Butler, with the Pipefitters, described ongoing disagreements over welding techniques. Polyvinylidene fluoride (PVDF) pipes are the arteries of a fab, carrying pure, ultraviolet-treated water to the clean room. Arizona Local 469 pipefitters have been installing mechanical piping in clean rooms since Motorola production sites sprung up in the 1980s, and many members learned to weld the PVDF by hand, using socket welding, which requires a paddle.
Butler says socket welding can be leaky, and he favors the Bead and Crevice Free (BCF) process, which is automated and produces data on quality. But TSMC favors socket welding, so they have continued to use the older technique.
In a higher-trust atmosphere, this might be a fruitful debate, and exactly the sort of exchange you would want to encourage as workers aim to boost productivity on advanced sites. In the current hostile climate, the notion that this is cheery and collaborative learning-by-doing seems more far-fetched.
Smith, Hammond, and others might argue that workers should just defer to TSMC on questions like socket versus BCF welding, rather than raising concerns. They might assume that the company knows best, since it is the single producer of the world’s most sophisticated chips.
But that same observation—that TSMC currently has no peers—might point in the opposite direction. Perhaps we should assume TSMC isn’t running the tightest possible ship. If it were holding its own among a pack of competitors, that would be a much more robust signal that it had optimized across all operations. But TSMC’s cutting-edge logic chip production is not really subject to competitive market pressures, like the market that exists in memory chip production, for example. There, competition is brutal, margins are tight, switching costs are low, and competitors stay neck and neck.
With all the concern about how Americans have lost their dynamism and mojo, there’s a risk of mystifying the task at hand.
This is not to minimize TSMC’s technical prowess. The U.S. media came late to recognizing that TSMC achieved its global status through truly sublime skill, and is now making up for lost time with rhapsodic praise. In a particularly memorable extolment, the historian Adam Tooze remarked on a podcast, “Our ability to do this stuff at nanoscale is us up against the face of God.”
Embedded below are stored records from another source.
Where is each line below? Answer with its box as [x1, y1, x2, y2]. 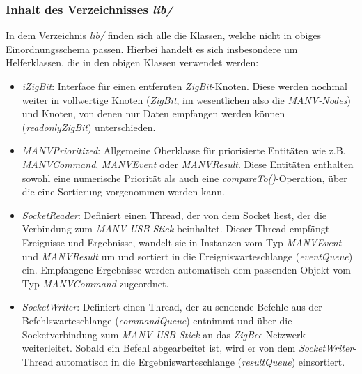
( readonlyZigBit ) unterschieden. [22, 119, 156, 134]
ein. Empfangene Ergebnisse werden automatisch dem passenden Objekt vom [22, 262, 351, 277]
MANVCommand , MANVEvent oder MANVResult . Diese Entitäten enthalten [22, 156, 354, 171]
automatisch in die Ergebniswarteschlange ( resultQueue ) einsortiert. [56, 354, 345, 368]
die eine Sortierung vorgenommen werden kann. [22, 184, 225, 199]
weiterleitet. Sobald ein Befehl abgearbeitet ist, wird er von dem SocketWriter [22, 341, 354, 355]
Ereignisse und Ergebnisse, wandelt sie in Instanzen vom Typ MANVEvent [22, 234, 342, 249]
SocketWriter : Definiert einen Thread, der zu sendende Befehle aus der [22, 299, 322, 314]
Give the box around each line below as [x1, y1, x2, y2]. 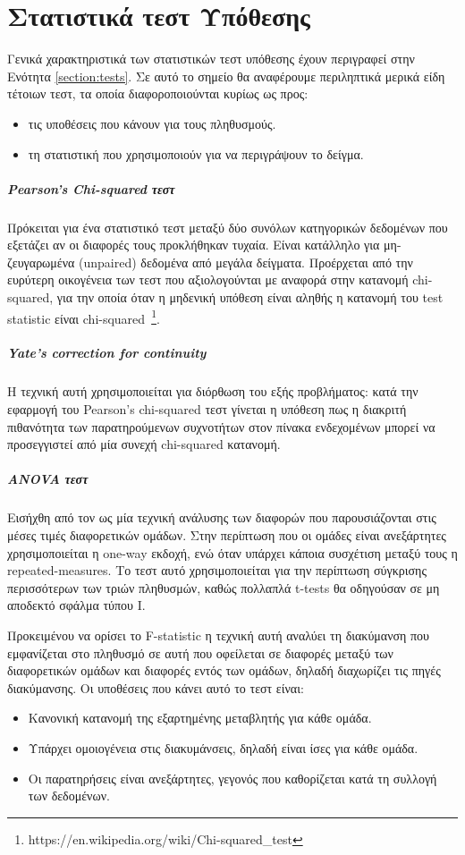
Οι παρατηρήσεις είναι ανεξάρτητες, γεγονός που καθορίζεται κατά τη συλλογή [28, 768, 437, 787]
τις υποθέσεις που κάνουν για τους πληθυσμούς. [28, 114, 276, 132]
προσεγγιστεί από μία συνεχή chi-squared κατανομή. [7, 435, 281, 453]
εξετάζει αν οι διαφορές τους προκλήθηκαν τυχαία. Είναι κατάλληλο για [7, 235, 380, 254]
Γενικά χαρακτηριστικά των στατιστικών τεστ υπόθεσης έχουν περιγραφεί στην [7, 49, 415, 68]
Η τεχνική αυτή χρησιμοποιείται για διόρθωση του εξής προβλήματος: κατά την [7, 382, 418, 401]
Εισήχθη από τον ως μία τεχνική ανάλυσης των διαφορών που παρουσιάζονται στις [7, 508, 436, 527]
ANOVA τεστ [7, 470, 89, 488]
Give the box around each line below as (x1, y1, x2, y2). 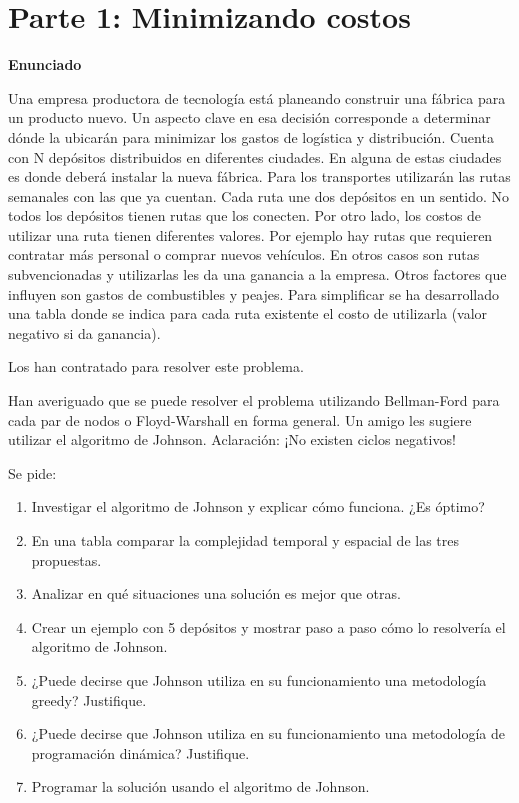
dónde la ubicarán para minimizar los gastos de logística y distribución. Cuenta (8, 126, 494, 147)
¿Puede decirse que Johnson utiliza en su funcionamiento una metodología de (31, 723, 505, 744)
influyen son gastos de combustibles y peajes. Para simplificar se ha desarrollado (8, 283, 500, 304)
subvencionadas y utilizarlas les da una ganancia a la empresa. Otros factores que (8, 264, 507, 285)
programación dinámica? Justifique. (31, 742, 250, 763)
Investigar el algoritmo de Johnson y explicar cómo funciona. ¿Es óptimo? (31, 496, 485, 517)
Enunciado (8, 54, 82, 75)
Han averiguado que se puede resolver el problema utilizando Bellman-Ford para (8, 390, 500, 411)
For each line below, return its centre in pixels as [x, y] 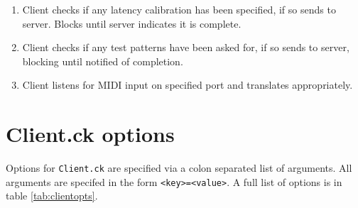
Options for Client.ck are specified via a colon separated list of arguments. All [179, 168]
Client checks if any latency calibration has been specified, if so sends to [179, 9]
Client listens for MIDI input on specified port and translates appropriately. [188, 85]
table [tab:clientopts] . [52, 196]
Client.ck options [90, 134]
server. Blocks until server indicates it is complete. [132, 23]
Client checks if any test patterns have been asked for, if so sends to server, [186, 47]
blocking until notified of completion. [103, 61]
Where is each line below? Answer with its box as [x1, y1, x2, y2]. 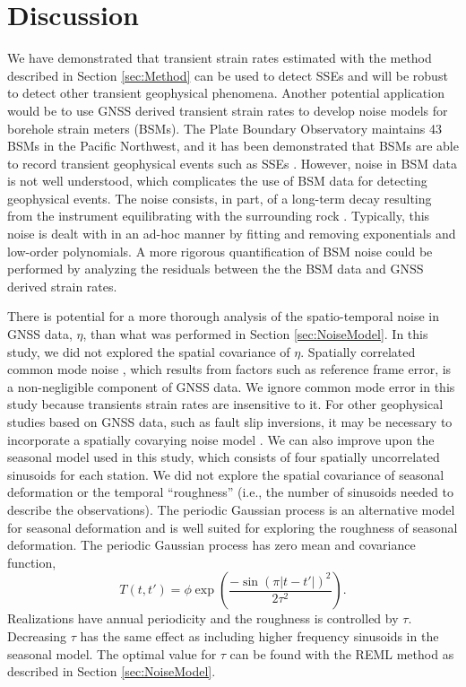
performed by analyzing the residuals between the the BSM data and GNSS [7, 259, 424, 278]
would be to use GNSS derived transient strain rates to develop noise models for [7, 100, 448, 119]
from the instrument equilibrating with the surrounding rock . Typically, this [7, 206, 430, 225]
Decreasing [7, 626, 67, 645]
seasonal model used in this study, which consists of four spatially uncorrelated [7, 448, 440, 466]
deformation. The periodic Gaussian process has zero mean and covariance [7, 535, 416, 554]
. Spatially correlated [300, 342, 416, 361]
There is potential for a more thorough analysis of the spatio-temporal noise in [7, 307, 440, 326]
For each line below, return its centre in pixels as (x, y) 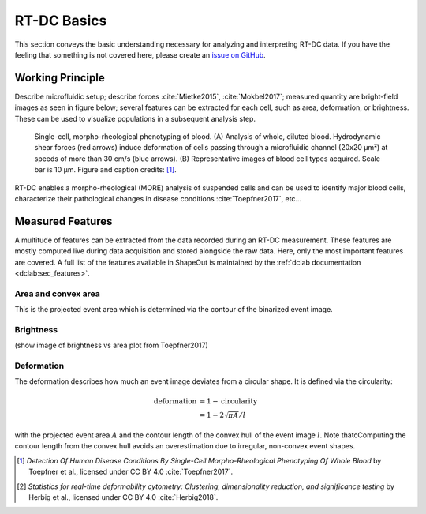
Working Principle (60, 78)
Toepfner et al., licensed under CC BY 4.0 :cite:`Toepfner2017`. (131, 472)
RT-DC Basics (61, 21)
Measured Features (64, 221)
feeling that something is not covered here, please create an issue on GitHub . (140, 54)
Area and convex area (57, 294)
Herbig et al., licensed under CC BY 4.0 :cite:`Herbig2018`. (123, 497)
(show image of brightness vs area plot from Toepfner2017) (111, 345)
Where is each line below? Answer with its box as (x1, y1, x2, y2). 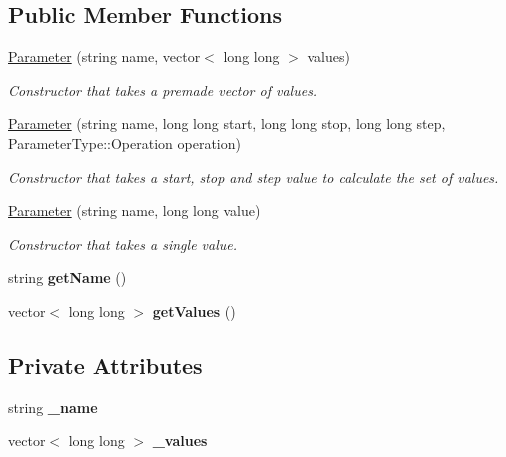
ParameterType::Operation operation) (8, 132, 241, 153)
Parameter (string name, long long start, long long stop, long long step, (8, 113, 446, 134)
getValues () (152, 300, 236, 321)
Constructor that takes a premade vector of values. (8, 79, 318, 100)
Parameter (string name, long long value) (8, 200, 261, 221)
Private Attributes (8, 349, 203, 380)
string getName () (8, 267, 127, 288)
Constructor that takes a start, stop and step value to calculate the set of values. (8, 166, 499, 187)
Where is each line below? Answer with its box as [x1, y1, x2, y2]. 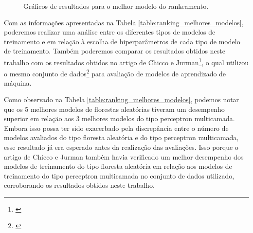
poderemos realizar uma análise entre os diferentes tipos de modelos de [4, 27, 216, 37]
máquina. [4, 78, 32, 88]
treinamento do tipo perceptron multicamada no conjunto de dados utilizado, [4, 170, 235, 180]
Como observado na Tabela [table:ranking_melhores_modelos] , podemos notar [4, 94, 239, 105]
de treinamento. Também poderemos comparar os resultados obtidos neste [4, 46, 225, 56]
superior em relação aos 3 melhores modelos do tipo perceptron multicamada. [4, 113, 235, 124]
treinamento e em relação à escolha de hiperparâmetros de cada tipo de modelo [4, 36, 240, 46]
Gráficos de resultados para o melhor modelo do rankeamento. [23, 1, 209, 11]
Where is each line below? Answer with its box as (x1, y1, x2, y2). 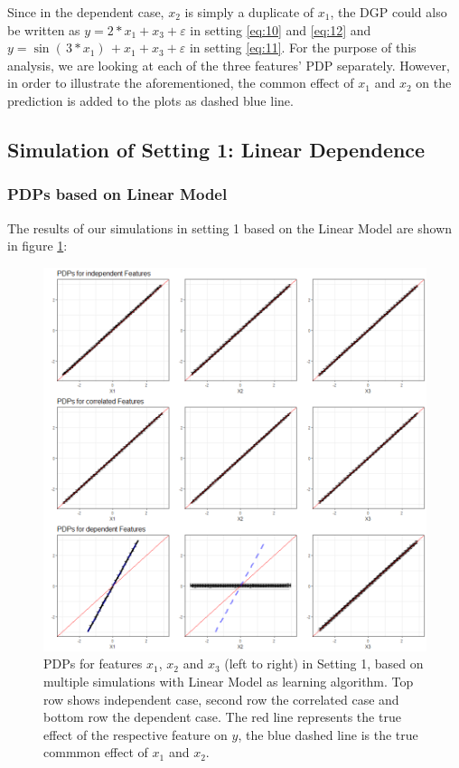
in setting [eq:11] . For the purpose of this (189, 38, 417, 57)
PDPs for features (43, 654, 143, 673)
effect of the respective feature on (43, 725, 228, 744)
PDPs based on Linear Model (7, 183, 228, 205)
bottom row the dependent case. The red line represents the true (43, 707, 401, 726)
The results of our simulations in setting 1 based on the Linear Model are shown (7, 218, 453, 237)
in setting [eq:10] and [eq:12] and (190, 20, 371, 39)
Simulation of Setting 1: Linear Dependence (7, 135, 426, 163)
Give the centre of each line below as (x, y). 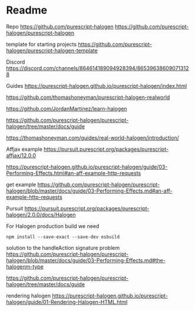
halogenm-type (25, 266)
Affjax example (24, 149)
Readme (27, 10)
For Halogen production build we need (53, 226)
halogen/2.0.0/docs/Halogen (41, 214)
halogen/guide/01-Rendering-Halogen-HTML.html (67, 302)
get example (21, 184)
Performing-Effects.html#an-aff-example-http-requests (74, 173)
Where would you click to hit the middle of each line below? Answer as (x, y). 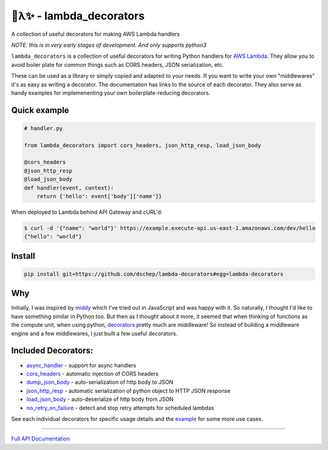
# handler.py (43, 128)
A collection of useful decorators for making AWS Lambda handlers (96, 34)
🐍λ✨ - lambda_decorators (78, 16)
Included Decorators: (52, 351)
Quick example (40, 110)
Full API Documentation (40, 439)
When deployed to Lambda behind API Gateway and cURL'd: (87, 212)
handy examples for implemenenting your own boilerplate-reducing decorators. (111, 93)
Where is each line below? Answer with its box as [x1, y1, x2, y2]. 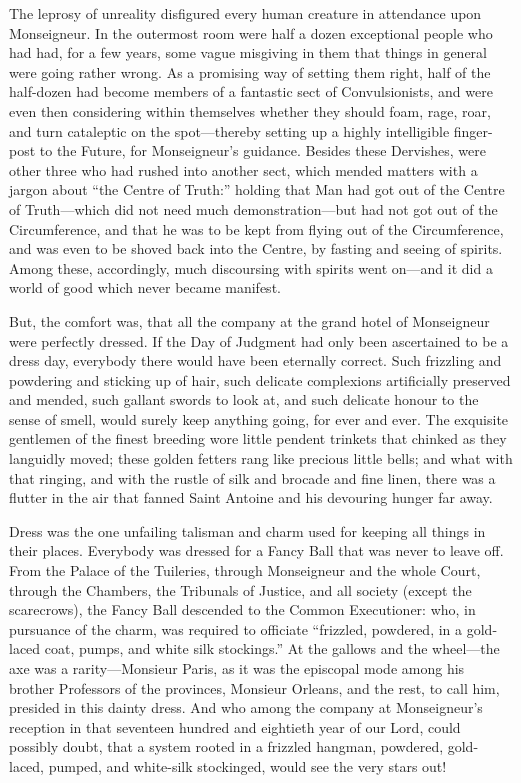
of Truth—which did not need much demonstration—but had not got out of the [9, 198, 498, 219]
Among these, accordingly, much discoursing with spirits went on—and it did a [9, 257, 493, 278]
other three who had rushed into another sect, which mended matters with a [9, 159, 478, 180]
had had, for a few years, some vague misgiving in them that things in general [9, 42, 487, 63]
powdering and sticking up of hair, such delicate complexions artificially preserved [9, 369, 511, 390]
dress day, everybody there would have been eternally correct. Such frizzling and [9, 350, 502, 371]
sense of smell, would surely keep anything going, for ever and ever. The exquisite [9, 408, 509, 429]
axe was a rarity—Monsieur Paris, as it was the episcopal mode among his [9, 658, 465, 678]
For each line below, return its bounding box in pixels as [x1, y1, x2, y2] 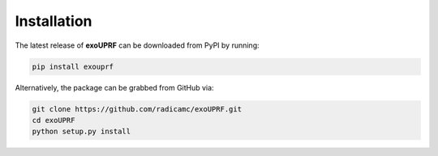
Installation [15, 12, 92, 30]
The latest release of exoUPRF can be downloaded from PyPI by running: [15, 40, 260, 50]
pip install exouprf [32, 61, 114, 71]
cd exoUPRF [32, 116, 75, 124]
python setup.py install [32, 127, 131, 137]
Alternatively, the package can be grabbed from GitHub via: [15, 82, 214, 92]
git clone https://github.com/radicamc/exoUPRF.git [32, 104, 243, 113]
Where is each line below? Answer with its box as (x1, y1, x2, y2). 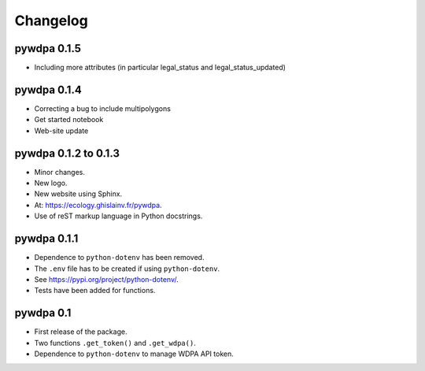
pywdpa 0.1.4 (14, 83, 82, 96)
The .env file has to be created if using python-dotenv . (34, 264, 220, 273)
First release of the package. (34, 327, 128, 336)
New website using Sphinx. (34, 189, 123, 198)
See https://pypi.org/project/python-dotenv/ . (34, 274, 179, 284)
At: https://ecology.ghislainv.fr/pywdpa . (34, 200, 162, 210)
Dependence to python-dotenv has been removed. (34, 253, 205, 262)
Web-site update (34, 126, 89, 135)

But if TSMC is doing modern alchemy in its clean rooms, it is also employing more pedestrian business strategies to stay ahead. Earlier this week, The Information reported on the cozy terms TSMC has set for Apple. It is the sole supplier of processor chips for iPhones. Most tech companies place an order of chips and pay for them all, including bad batches. With Apple, TSMC has agreed to eat the cost of defective chips.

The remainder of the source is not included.